Run the query command locally

This step is to make sure everything is sensible. Or you might just want to keep using this tool for your own analysis (it can be extremely fast). We will assume first that you have a set of genomic intervals of interest. In this example these will be named intervals.bed. You also need the genome index and the methylome generated in the above steps.

xfr query --local \
    -x index_dir -g hg38 -d methylome_dir -m SRX012345 \
    -o output.bed -i intervals.bed

The genome index for hg38 and the methylome for SRX012345 are the same as explained above (each is two files). The intervals.bed file may contain any number of columns, but the first 3 columns must be in 3-column BED format: chrom, start, stop for each interval. The output in the local_output.bed file should be consistent with the information in the command:

dnmtools roi -o intervals.roi intervals.bed SRX012345.xsym.gz

The format of these output files are different, but the methylation levels on each line (i.e., for each interval) should be identical. Note that dnmtools roi can fail if intervals are nested, while xfr query command will still work.

Running a transferase server

The server command can be tested first locally by using two terminal windows. The steps here assume you have the genome index for hg38 and a methylome named SRX012345. If you have some other methylome it's fine, just substitute the name. These files should be in directories named methylomes and indexes for this example. The methylome directory will contain files with .m16 and .m16.json extensions; these correspond to the methylomes that can be served and must be in pairs. For every .m16 file there must be a .m16.json file, and vice-versa. The indexes directory will contain the files ending with .cpg_idx and .cpg_idx.json; these are index files for each relevant genome assembly. For now, using the above examples, we would have a single index and a single methylome. Here is a command that will start the server:

xfr server -v debug -s localhost -p 5000 -m methylomes -x indexes

Above, the arguments indicate to use the host localhost with port 5000. Note that this will fail with an appropriate error message if port 5000 is already be in use, and you can just try 5001, etc., until one is free. The hostname can also be specified numerically (in this example, 127.0.0.1). The -v debug will ensure you see info beyond just the errors. This informtion is logged to the terminal by default. The server can also be run in detached mode, but if you don't know what that means, you don't likely have any reason to do it.

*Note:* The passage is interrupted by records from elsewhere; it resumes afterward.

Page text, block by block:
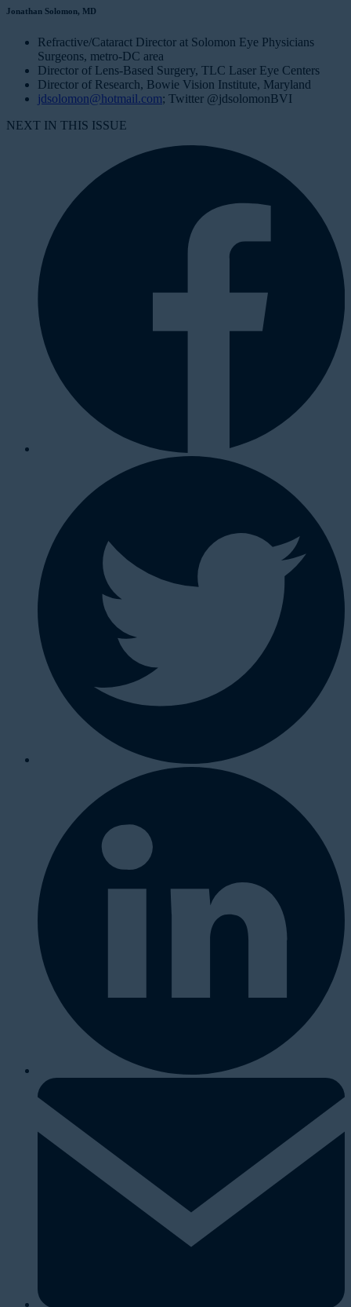
Jonathan Solomon, MD
Refractive/Cataract Director at Solomon Eye Physicians
Surgeons, metro-DC area
Director of Lens-Based Surgery, TLC Laser Eye Centers
Director of Research, Bowie Vision Institute, Maryland
jdsolomon@hotmail.com; Twitter @jdsolomonBVI
NEXT IN THIS ISSUE
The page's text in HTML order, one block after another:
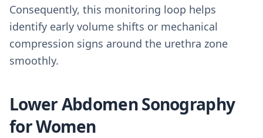
Consequently, this monitoring loop helps
identify early volume shifts or mechanical
compression signs around the urethra zone
smoothly.
Lower Abdomen Sonography
for Women
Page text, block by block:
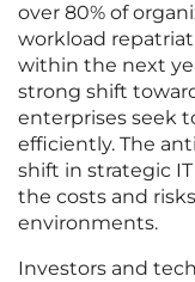
over 80% of
workload
within the next
strong shift
enterprises seek
efficiently. The
shift in strategic
the costs and
environments.
Investors and
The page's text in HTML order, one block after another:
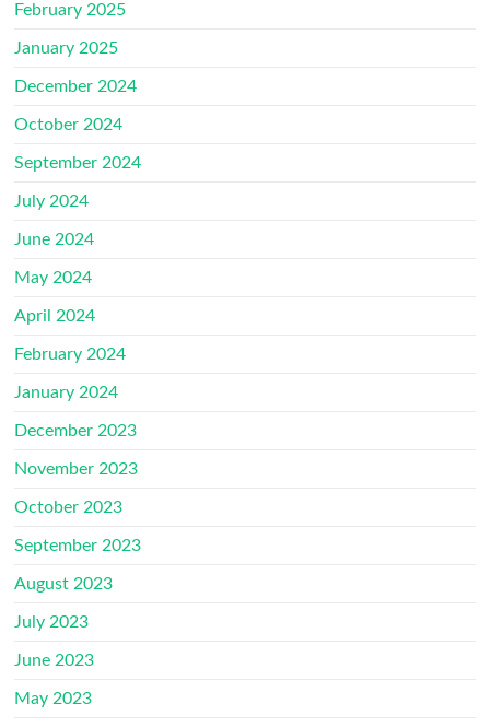
February 2025
January 2025
December 2024
October 2024
September 2024
July 2024
June 2024
May 2024
April 2024
February 2024
January 2024
December 2023
November 2023
October 2023
September 2023
August 2023
July 2023
June 2023
May 2023

Run the query command remotely

We will assume for now that "remote" server is running on the local machine (localhost) and using port is 5000 (the default). You would have started this in the previous step using a different terminal window. The following command should give identical results to the earlier xfr query command:

xfr query -v debug -s localhost -x indexes \
    -o remote_output.bed -m SRX012345 -i intervals.bed

Note that now SRX012345 is not a file. Rather, it is a methylome name, and should be available on the server. If the server can't find the named methylome, it will respond indicating that methylome is not available.